When blacks moved North , initially Democrats were not attractive. Woodrow Wilson was a racist and also a misogynist regarding women's rights.
Eventually, however, the Democrat Party's traditional focus on urban ethnic politics would show results. Northern Democrats viewed blacks as just another group to bring into the Party. The New Deal combination of federal government assistance to the poor and traditional urban Democrat paternalism attracted blacks to the party.
The founders of the Republican Party had understood that unchecked government power, whether excercised blatantly by a slave state or more subtly by a sociatlist bureaucracy, is the worst threat to constitutional rights; they knew that protecting constitutional rights is the foremost free market policy. Radical Republicans would have known that no good would come from tearing the Republican legacy in half.
Even today, the legacy of Lyndon Johnson's Great Society mislead most poeple into thinking that to oppose a socialist welfare state is to oppose the Constitution. Too many Republicans, because they have never thought through what a "right" is, find themselves unable to counter Democrat charges that the Party is against the right to this or that or just about any noble-sounding sentiment. Because they had a thorough understanding of the Constitution, the Republicans of the 1860's were impervious to such clever manipulations.

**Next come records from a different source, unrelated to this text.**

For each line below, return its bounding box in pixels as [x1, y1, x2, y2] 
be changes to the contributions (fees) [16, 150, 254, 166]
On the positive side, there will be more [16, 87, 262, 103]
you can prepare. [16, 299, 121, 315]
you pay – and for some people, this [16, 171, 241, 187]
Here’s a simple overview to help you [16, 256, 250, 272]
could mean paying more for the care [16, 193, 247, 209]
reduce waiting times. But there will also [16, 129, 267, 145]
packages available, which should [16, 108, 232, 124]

The New Deal lay the foundation for the dominant ideology in this country: the notion that most problems can be solved by enabling government employees to excercise more power over other people. Republicans find them outmaneurvered continually because few understand that for most Democrats the accumulation of power by government over individuals is not a means to some end, but the end in itself.

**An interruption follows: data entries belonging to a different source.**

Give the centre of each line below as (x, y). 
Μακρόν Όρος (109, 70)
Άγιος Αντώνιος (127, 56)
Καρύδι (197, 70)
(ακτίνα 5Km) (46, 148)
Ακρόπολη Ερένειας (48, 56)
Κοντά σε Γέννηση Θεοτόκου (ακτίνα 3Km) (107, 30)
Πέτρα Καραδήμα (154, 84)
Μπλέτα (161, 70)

Vigrous enforcement of constitutional rights and a promotion of a free market society are the arguments that today's Republicans need to make. Otherwise, they are on the defenseive and always charged with racism and not caring about the poor.
The message that Republicans must have in order to win is the one that Ronald Reagan gave when he accepted his second presidential nomiation. He explained the difference between Democrats and Republicans in a way that cannot be improved upon: "Two visions of the future, two fundamentallly different ways of government - their government of pessimism, fear and limits or ours of hope, confidence and growth. Their government sees people only as members of groups. Ours see all the people of American as individuals. Theirs live in the past seeking to apply the old failed policies to an era that has passed them by. Ours learn from the past and strive to change by boldly charting a new course for the future."

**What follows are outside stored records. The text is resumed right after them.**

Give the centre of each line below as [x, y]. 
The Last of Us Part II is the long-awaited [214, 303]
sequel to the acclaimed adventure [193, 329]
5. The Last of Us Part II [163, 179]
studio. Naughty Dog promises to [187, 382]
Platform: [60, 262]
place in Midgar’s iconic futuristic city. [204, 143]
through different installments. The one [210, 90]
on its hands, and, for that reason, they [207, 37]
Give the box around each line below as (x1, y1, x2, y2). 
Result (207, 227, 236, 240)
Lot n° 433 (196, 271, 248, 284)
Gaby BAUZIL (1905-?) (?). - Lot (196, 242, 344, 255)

In 1878, a Republican, Senator A.A. Sargent from California, at the request of Susan B. Anthony, a Republican, introduced the women's suffrage amendment to the U.S. Congress. The 19th Amendment, giving the women the right to vote, finally passed the House and Senate in 1919 when the Republican Party regained control of Congress. The amendment had been defeated four times by a Democrat controlled Senate.
The Republican Party was founded to abolish slavery and to protect the rights of individuals.
The Party has always been the group that wants to preserve the constitution and maintain our founding principles.
Too many Republicans do not know their history and do not know how to answer the attacks made on them by the liberal media and the Democrats. The Republican Party is the Party of freedom. We must have pride in our history and in the principles we must continue to endorse and work towards.